很显然,“文件夹.EXE”的传播程序“”的文件名称是在模仿回收站的文件夹“Recycler”,两者名称上就相差一个字母“r”。回收站的文件夹“RECYCLER”只有在NTFS格式文件系统的磁盘分区根目录下才会出现,该文件夹内存储着各个用户的回收站。
如图,这是打开“文件夹.EXE”的配置文件“autorun.inf”显示的文件命令,意思是访问该驱动器磁盘分区后自动执行病毒程序“”,也就是说“”是“文件夹.EXE”的病毒样本。
被“文件夹.EXE”病毒感染的U盘再插入到正常的计算机主机USB接口上以后,只要受害者一打开访问U盘,便会感染到计算机上。由于该病毒变种较多,所以绕过了许多杀毒软件的眼睛。
首先会获取要感染计算机的用户临时文件目录,获取后会在这个用户的临时文件夹“C:\Documents and Settings\Administrator(受害者的用户名)\Local Settings\Temp”目录下创建一个名称为“E_N4”的文件夹,并在其目录下释放9个病毒组件,分别是“cnvpe.fne”、“dp1.fne”、“eAPI.fne”、“HtmlView.fne”、“internet.fne”、“krnln.fnr”、“shell.fne”、“spec.fne”,这些扩展名为“.fne”文件均为“只读”、“系统”和“隐藏”的文件属性。
文件夹“E_N4”是“E语言(即“易语言”)”程序运行时才会产生的临时文件夹,而后缀名为“.fne”的程序是“E语言”的支持库文件,不过是已经编译好的,也就是改了扩展名以后的动态链接库文件“.dll”,由此可以证明“文件夹.EXE”病毒是使用《易语言》编写的。
然后会获取要感染计算机的系统目录,获取后会在“C:\WINDOWS\system32”系统目录下创建一个6位随机数字、字母组成的文件夹,文件夹的属性是“只读”、“系统”和“隐藏”的文件属性,本次测试病毒创建的文件夹名称是“5A8DCC”。病毒成功创建文件夹“5A8DCC”之后,将释放在“C:\Documents and Settings\Administrator(受害者的用户名)\Local Settings\Temp\E_N4”临时文件夹目录下的9个病毒组件复制到“C:\WINDOWS\system32\5A8DCC”目录下。
随后还会在“C:\WINDOWS\system32”系统目录下创建一个6位随机数字、字母组成的文件夹,文件夹的属性是“只读”、“系统”和“隐藏”的文件属性,本次测试病毒创建的文件夹名称是“ACF7EF”。再在该文件夹下面创建一个6位随机数字、字母组成的病毒主体程序,本次测试病毒创建的病毒主体程序名称是“74BE16.EXE”,文件属性是“只读”、“系统”和“隐藏”的文件属性。如图,病毒路径:“C:\WINDOWS\system32\ACF7EF\74BE16.EXE”。

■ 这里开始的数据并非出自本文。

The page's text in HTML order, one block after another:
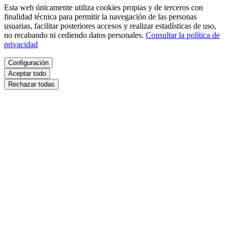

之后给病毒主体程序“74BE16.EXE”创建一个随机启动项,在注册表“HKEY_LOCAL_MACHINE\SOFTWARE\Microsoft\Windows\CurrentVersion\Run”分支下创建一个与病毒主体程序“74BE16.EXE”名称相同的字符串值“74BE16”,数值数据指向病毒主体程序的路径位置“C:\WINDOWS\system32\ACF7EF\74BE16.EXE”。
再在“C:\Documents and Settings\Administrator(受害者的用户名)\「开始」菜单\程序\启动”目录下创建一个指向病毒主体程序“74BE16.EXE”的快捷方式“74BE16.lnk”。
这是“文件夹.EXE”病毒的另外一个启动项,也就是自启动项“开始菜单”-----“所有程序(P)”-----“启动”目录下随计算机启动被执行的。
最后,病毒程序“74BE16.EXE”被执行到系统中去运行,例如通过DOS命令查看“shell.fne”是否被插入到进程被运行,在“命令提示符”的黑窗口里面输入“TASKLIST /M shell.fne”可以查看到病毒模块“shell.fne”已被病毒调入到病毒进程“74BE16.lnk”中去运行了。
“文件夹.EXE”病毒运行后,会检测是否存在可移动磁盘,如插有可移动磁盘并对其感染。另外还检查可移动磁盘分区根目录下的文件夹,然后复制这些文件夹的名称伪装创建一个与其同名的病毒程序,就连程序图标也是模仿文件夹的图标,然后将被模仿的那个文件夹属性设为“隐藏”。伪造文件夹的病毒程序大小与“文件夹.EXE”病毒样本的大小相同都是“1.34 MB”,而且文件属性均被病毒设置为“只读”和“系统”的文件属性。如果运行这些伪造文件夹的病毒程序就会重新释放病毒,同时也会打开被隐藏的真实原有文件夹,一般用户根本查觉不到病毒活动。如图,这是“文件夹.EXE”病毒感染了我的手机内存卡。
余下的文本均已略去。